I want to search for duplicates in my database, but it could be things like
"The smallest thing, and nothing more" "The Smallest Things, And Nothing More" "The smallest thing, and nothing more." "The smallest thing, and nothing"
Is there an easy way to design a fuzzy ==
function that gives a weight of matching, instead of a binary true/false result?
CodePudding user response:
Ruby ships with a library called did_you_mean
it is used to make suggestions for code correction when you make a mistake like "abc".downcsae
will ask you "Did you mean downcase?"
This library includes a module called DidYouMean::Levenshtein
which has a method called distance
. This distance is the number of transformations required for 2 strings to be equal
Example:
s = "The smallest thing, and nothing more"
x = "The Smallest Things, And Nothing More"
DidYouMean::Levenshtein.distance(s,x)
#=> 6
DidYouMean::Levenshtein.distance(s.downcase,x.downcase)
#=> 1
This may be useful in your case although you would need to determine the threshold.
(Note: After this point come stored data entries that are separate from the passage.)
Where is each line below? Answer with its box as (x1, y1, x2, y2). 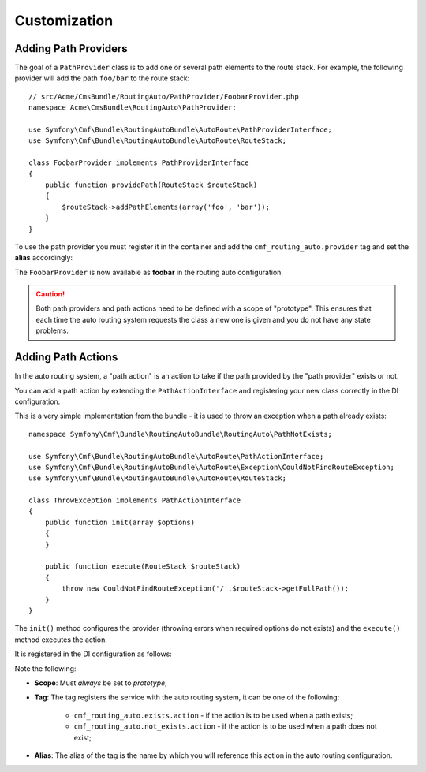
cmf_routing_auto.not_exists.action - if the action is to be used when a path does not (73, 722, 378, 731)
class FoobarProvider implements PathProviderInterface (28, 159, 249, 167)
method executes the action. (14, 635, 108, 644)
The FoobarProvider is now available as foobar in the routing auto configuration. (14, 267, 284, 277)
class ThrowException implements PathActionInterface (28, 496, 241, 505)
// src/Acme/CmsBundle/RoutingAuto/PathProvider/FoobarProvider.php (28, 91, 299, 101)
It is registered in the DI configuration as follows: (14, 649, 173, 658)
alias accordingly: (14, 253, 73, 263)
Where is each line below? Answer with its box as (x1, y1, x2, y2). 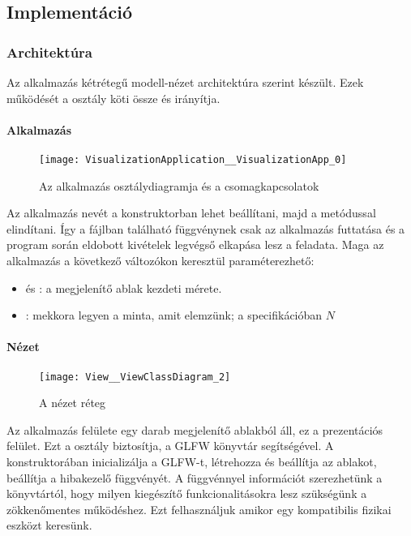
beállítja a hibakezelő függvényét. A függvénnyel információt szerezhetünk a (6, 469, 383, 486)
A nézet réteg (39, 394, 106, 411)
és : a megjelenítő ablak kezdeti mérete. (25, 279, 222, 296)
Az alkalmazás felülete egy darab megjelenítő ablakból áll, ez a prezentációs (6, 421, 383, 438)
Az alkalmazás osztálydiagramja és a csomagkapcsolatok (39, 177, 319, 194)
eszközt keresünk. (6, 517, 92, 534)
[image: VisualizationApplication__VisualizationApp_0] (39, 153, 347, 165)
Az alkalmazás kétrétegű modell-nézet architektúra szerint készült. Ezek (6, 74, 364, 90)
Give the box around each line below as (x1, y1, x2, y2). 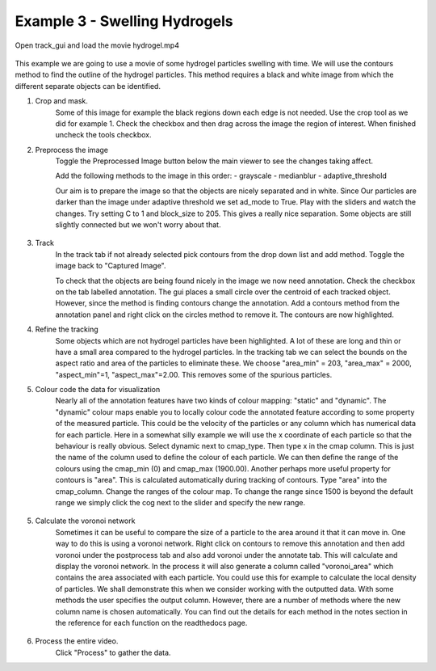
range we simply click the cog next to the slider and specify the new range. (55, 498, 306, 507)
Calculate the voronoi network (35, 516, 136, 525)
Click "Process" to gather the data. (55, 648, 171, 657)
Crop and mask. (35, 96, 89, 106)
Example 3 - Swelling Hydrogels (15, 12, 233, 30)
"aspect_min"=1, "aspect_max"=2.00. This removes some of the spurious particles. (55, 369, 333, 379)
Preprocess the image (35, 145, 109, 154)
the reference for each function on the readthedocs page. (55, 618, 248, 627)
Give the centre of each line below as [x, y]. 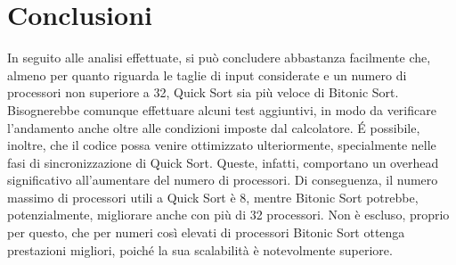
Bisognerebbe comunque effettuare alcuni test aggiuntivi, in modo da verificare [222, 109]
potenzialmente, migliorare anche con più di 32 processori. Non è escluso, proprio [228, 215]
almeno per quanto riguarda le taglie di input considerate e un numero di [207, 75]
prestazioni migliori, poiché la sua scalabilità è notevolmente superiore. [200, 249]
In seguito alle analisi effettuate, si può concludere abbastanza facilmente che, [219, 58]
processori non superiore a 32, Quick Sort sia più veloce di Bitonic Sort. [203, 92]
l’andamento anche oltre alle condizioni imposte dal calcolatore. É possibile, [214, 127]
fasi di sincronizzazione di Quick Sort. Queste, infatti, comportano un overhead [223, 162]
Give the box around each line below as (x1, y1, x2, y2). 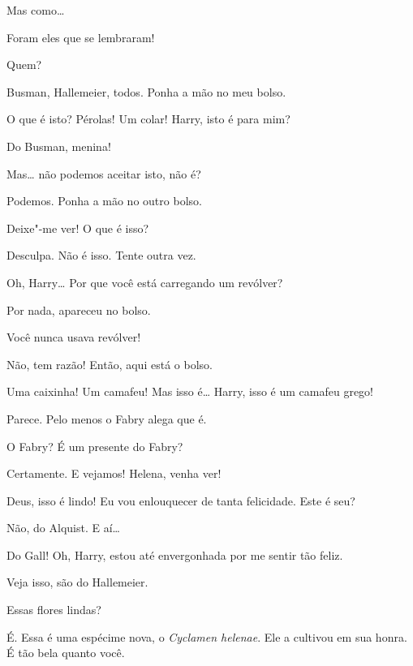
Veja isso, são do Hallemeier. (6, 574, 148, 591)
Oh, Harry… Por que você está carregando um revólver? (6, 273, 283, 290)
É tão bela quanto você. (6, 644, 125, 661)
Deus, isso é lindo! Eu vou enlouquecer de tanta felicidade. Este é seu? (6, 492, 355, 509)
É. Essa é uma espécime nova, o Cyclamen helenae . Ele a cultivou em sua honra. (6, 628, 407, 645)
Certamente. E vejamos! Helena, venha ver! (6, 465, 222, 482)
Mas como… (6, 2, 65, 18)
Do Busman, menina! (6, 137, 111, 154)
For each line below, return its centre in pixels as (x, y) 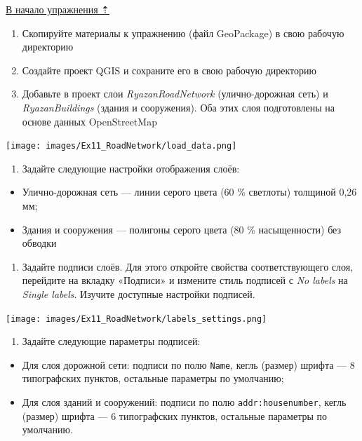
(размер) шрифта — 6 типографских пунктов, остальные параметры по (174, 415)
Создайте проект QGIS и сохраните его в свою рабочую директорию (169, 70)
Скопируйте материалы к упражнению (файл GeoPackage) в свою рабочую (183, 33)
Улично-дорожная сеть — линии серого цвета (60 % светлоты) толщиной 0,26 (189, 192)
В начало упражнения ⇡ (58, 9)
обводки (39, 243)
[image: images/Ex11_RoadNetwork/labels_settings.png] (136, 319)
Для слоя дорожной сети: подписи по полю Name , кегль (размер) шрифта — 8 (188, 364)
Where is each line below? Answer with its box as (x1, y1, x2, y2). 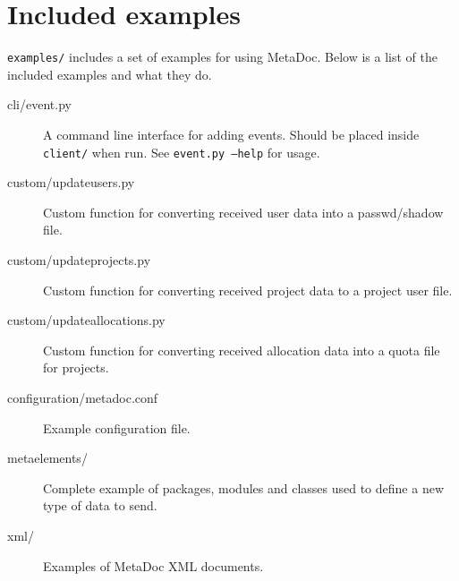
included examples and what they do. (7, 64, 212, 83)
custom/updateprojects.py (7, 251, 151, 269)
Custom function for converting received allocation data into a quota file (43, 340, 440, 359)
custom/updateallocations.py (7, 311, 166, 329)
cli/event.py (7, 95, 72, 114)
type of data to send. (43, 496, 157, 515)
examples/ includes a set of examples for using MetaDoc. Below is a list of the (7, 47, 438, 66)
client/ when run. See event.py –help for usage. (43, 142, 320, 161)

Implementation is also available via the Gem::Text
module which you could include in a class if needed e.g.
class MyClass
extend Gem::Text
def self.fuzzy_equal(x:, y:, threshold:3)
levenshtein_distance(x,y) <= threshold
end
end
MyClass.fuzzy_equal?(x: s,y: x)
#=> false
MyClass.fuzzy_equal?(x: s.downcase,y: x.downcase)
#=> true
MyClass.fuzzy_equal?(x: s,y: x, threshold: 10)
#=> true